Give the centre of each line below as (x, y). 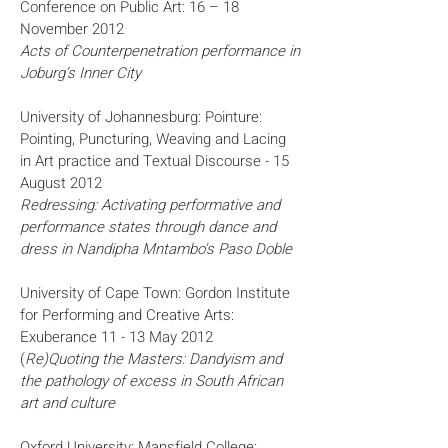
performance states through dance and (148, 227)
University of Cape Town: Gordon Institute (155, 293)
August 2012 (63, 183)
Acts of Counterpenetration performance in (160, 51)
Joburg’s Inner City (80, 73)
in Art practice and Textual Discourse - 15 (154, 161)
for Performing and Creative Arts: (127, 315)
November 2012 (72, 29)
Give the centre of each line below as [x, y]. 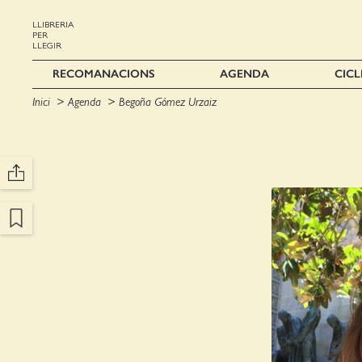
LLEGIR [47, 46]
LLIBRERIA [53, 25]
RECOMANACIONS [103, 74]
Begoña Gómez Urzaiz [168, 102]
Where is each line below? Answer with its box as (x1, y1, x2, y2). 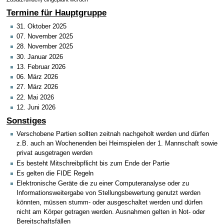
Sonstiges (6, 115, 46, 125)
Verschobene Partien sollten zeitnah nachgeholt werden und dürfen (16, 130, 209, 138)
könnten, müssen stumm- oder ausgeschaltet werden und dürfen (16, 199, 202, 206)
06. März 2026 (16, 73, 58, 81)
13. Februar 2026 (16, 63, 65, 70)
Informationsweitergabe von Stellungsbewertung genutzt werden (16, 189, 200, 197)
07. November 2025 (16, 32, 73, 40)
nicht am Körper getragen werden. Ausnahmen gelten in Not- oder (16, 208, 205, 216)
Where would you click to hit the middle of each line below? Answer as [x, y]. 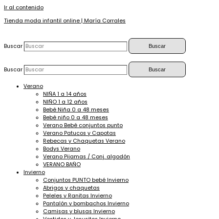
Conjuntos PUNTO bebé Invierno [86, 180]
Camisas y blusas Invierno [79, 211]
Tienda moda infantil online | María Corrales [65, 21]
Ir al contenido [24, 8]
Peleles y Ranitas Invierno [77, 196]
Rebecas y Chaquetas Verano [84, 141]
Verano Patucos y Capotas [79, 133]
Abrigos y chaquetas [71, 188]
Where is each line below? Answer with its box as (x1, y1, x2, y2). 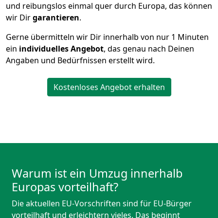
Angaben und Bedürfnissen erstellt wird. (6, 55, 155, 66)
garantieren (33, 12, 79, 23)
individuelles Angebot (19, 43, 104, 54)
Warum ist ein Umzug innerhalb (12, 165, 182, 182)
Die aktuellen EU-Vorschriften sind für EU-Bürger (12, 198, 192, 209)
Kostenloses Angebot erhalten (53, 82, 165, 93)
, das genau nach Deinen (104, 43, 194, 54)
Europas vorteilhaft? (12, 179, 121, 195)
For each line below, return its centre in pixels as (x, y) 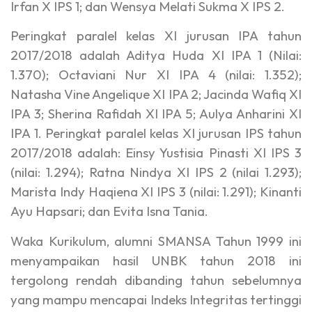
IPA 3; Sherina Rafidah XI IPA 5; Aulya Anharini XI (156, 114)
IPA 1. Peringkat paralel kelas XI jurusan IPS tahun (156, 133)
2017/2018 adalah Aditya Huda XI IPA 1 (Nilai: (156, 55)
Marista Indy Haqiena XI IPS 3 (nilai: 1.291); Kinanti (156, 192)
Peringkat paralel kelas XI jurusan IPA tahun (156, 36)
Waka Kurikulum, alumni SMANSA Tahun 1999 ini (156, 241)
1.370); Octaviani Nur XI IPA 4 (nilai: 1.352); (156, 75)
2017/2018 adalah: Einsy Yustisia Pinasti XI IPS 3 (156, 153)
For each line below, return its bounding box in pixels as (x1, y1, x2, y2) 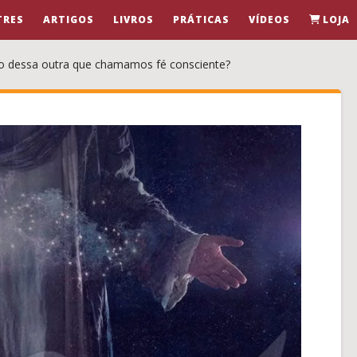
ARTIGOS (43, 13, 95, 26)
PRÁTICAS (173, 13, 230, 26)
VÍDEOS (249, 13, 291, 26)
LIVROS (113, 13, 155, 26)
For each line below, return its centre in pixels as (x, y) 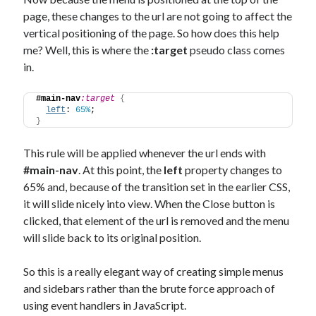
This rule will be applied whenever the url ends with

* * *

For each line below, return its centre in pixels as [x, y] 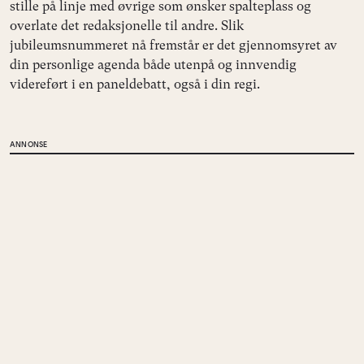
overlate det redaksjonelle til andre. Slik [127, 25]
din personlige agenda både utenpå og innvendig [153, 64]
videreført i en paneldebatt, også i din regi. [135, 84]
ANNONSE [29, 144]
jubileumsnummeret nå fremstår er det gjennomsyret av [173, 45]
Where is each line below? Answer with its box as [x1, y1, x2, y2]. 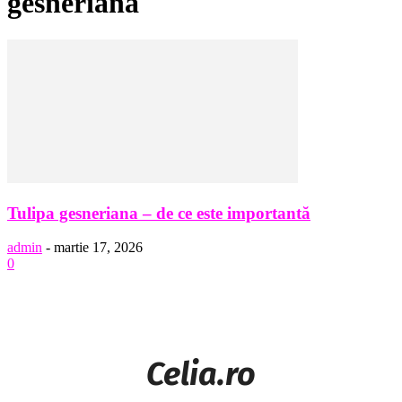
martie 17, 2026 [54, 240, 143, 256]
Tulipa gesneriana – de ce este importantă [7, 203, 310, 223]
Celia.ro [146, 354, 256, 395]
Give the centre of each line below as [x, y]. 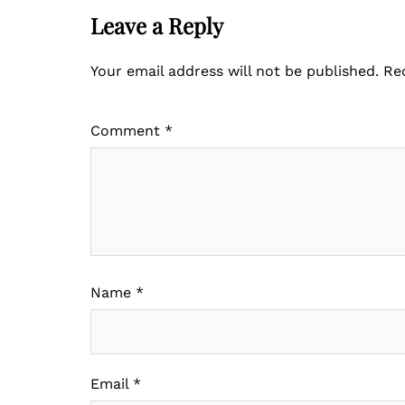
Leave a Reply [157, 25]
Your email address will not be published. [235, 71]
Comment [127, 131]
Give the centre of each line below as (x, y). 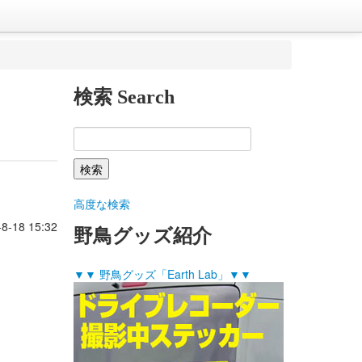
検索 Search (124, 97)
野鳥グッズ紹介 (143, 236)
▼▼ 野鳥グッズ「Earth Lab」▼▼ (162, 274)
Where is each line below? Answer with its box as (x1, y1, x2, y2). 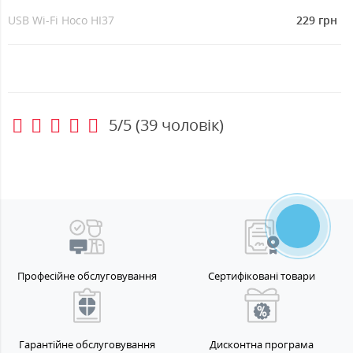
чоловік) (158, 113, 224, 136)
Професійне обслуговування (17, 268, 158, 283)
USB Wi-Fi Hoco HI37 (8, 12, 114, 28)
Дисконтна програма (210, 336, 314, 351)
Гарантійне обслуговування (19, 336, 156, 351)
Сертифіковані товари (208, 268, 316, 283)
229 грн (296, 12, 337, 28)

● Task brief
What is needed is an exact copy of the lines above from the one with "University of Cape" to the one with "Begoña Gómez Urzaiz [168, 102]", both ends kept, and nothing more; please leave the pictures out.

● Solution to the exercise
University of Cape Town: Gordon Institute (155, 293)
August 2012 (63, 183)
Acts of Counterpenetration performance in (160, 51)
Joburg’s Inner City (80, 73)
in Art practice and Textual Discourse - 15 (154, 161)
for Performing and Creative Arts: (127, 315)
November 2012 (72, 29)
Give the centre of each line below as [x, y]. 
LLEGIR [47, 46]
LLIBRERIA [53, 25]
RECOMANACIONS [103, 74]
Begoña Gómez Urzaiz [168, 102]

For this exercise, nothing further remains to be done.